REQUIRED ACTION -> Output, word for word, every line from the start of the listing down to and including the line that contains "spilled a shot by"; include nothing else.

Segment Start: DATA TO EXAMINE

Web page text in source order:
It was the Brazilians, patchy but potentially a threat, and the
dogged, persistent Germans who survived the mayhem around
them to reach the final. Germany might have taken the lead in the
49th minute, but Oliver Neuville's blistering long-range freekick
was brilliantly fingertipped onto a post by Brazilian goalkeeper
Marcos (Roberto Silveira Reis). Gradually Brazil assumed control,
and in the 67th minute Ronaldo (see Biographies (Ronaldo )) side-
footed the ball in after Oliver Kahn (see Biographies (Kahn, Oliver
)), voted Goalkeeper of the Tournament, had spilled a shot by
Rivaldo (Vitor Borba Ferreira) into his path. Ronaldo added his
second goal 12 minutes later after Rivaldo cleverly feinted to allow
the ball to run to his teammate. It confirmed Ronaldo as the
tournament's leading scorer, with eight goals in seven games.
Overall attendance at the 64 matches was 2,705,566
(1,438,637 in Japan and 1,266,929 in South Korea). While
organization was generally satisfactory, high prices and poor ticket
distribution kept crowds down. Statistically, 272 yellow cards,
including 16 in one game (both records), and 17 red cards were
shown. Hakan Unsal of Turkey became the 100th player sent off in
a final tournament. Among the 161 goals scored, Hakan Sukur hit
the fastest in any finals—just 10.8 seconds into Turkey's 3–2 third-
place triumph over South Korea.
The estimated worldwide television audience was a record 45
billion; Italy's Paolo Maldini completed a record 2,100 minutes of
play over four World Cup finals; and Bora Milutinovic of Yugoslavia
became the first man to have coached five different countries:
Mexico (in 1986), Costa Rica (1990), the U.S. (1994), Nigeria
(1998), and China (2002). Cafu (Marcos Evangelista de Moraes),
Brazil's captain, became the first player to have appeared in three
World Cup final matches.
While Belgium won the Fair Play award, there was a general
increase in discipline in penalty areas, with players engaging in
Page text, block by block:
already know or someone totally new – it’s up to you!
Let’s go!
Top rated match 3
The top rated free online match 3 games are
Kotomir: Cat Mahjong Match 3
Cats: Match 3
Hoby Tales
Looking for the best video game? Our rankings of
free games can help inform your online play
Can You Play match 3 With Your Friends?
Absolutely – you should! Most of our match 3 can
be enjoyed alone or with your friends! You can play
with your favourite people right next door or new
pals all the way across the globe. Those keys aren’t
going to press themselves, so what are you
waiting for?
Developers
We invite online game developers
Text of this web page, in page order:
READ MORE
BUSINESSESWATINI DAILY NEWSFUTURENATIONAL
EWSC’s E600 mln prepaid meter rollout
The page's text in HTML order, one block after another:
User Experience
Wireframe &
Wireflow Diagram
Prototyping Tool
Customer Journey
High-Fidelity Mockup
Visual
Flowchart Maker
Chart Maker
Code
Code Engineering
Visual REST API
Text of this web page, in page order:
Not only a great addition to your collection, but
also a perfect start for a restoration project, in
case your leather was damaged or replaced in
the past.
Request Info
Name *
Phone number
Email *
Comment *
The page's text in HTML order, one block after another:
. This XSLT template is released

Segment End: DATA TO EXAMINE

ANSWER SECTION ->
Web page text in source order:
It was the Brazilians, patchy but potentially a threat, and the
dogged, persistent Germans who survived the mayhem around
them to reach the final. Germany might have taken the lead in the
49th minute, but Oliver Neuville's blistering long-range freekick
was brilliantly fingertipped onto a post by Brazilian goalkeeper
Marcos (Roberto Silveira Reis). Gradually Brazil assumed control,
and in the 67th minute Ronaldo (see Biographies (Ronaldo )) side-
footed the ball in after Oliver Kahn (see Biographies (Kahn, Oliver
)), voted Goalkeeper of the Tournament, had spilled a shot by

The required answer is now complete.